Difference between old volleyball rules and current rules

Volleyball is a sport invented by William G. Morgan in the United States in 1895.

From then until now, volleyball has become widely popular around the world, and many changes have been made to its rules.

In this article, we will explore the old rules of volleyball and their evolution.

Please come and experience the history of volleyball.





Old rules of volleyball


early volleyball

In the early days of volleyball, the game was called “Minnet.”

The early rules were very different from the current ones, with no specific point system or number of sets set.

The most basic objective was to send the ball into the opponent’s court and drop it to the ground.


Volleyball during this period was also flexible in terms of number of players and court size.


Introduction of set and point system

The rules of volleyball gradually took shape towards the beginning of the 20th century.

In 1916, a points system was introduced, and a “side-out system” was established, in which the serving team had to score in order to earn points.

In addition, games were played on a 9-point system, with the first team to reach 9 points winning a set, and matches were typically won by the first to win two sets.



Evolution of serve and play

In the early days of volleyball, the serve was very simple, but over time it became more technical and strategic.

Also, techniques such as receiving, setting, and attacking evolved, making the game faster and more competitive.

In the 1920s, blocking and defense techniques were introduced, adding further strategic depth to the game.


Introduction of rally point system

For many years, volleyball used a side-out system, but in 1999 the International Volleyball Federation (FIVB) introduced a rally point system.

This allowed both teams to score points, making the game faster-paced and a more spectator-friendly sport.

This change shortened the length of volleyball matches, making them more unpredictable and exciting.



What kind of volleyball was Mintnet?


“Mintonette” is an early name for volleyball, invented by William G. Morgan at the YMCA in Holyoke, Massachusetts, in 1895.

Morgan’s goal in creating volleyball was to provide a low-impact sport that people of all ages and physical abilities could enjoy together.

For this reason, volleyball (mint net) was designed as a game that avoids the intensity of basketball, but incorporates playing over a net like tennis or badminton.



Early mintonets had some different features compared to today’s volleyball.

  1. Simplicity of rules: The first rules were very simple and had few detailed provisions. The format of the game, the way points are counted, and the placement of players are aspects that were later developed.

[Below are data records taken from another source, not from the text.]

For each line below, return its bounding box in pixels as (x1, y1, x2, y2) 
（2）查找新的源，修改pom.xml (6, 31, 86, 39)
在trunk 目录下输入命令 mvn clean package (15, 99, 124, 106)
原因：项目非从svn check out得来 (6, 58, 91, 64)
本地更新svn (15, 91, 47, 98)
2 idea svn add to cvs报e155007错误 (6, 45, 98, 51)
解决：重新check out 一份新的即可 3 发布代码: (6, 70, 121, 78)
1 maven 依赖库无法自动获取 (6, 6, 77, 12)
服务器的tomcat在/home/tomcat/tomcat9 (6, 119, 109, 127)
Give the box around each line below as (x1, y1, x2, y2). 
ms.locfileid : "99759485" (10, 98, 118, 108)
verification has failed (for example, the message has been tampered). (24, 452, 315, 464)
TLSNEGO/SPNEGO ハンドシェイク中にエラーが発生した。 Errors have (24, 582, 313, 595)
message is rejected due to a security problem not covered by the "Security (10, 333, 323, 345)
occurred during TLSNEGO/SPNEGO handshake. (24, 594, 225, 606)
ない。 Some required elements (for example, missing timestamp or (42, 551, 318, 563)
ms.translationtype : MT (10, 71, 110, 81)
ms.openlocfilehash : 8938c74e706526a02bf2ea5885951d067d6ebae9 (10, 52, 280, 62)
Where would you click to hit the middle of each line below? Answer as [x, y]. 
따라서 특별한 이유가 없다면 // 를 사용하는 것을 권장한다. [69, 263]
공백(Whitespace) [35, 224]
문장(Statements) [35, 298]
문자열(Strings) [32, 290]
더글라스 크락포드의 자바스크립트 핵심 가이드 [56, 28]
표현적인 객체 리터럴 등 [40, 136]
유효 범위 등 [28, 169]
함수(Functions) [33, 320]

  2. Flexibility of Play: In the early days of MintNet play, there were no strict regulations regarding the number of players or court size. This allowed us to adjust the game according to the participants’ situation and the available space.

  3. Equipment: Early volleyball games used badminton nets, and the height of the nets may have been lower than they are today. The ball used was also lighter and a different size than modern volleyballs.

  4. Lack of a scoring system: When Mintnet first started, there was no clear scoring system like there is today, and the focus was more on the flow of play and how participants enjoyed it.



As the name changed from mintonette to volleyball, the game became more organized and the rules became more sophisticated.

William G. Morgan himself decided that as the game developed, the name “Volley Ball” was more appropriate, and the name eventually stuck.

As volleyball developed, it became more competitive and established itself as an international sport.







The rules of volleyball have continued to evolve significantly from its origins to the present day.

From its early, simple rules to more complex and strategic games, the sport has always captivated players and spectators alike.

By looking back at the history of volleyball, you can understand the evolution of the sport and how it came to be loved all over the world.

Current rules may change in the future, and volleyball will continue to evolve.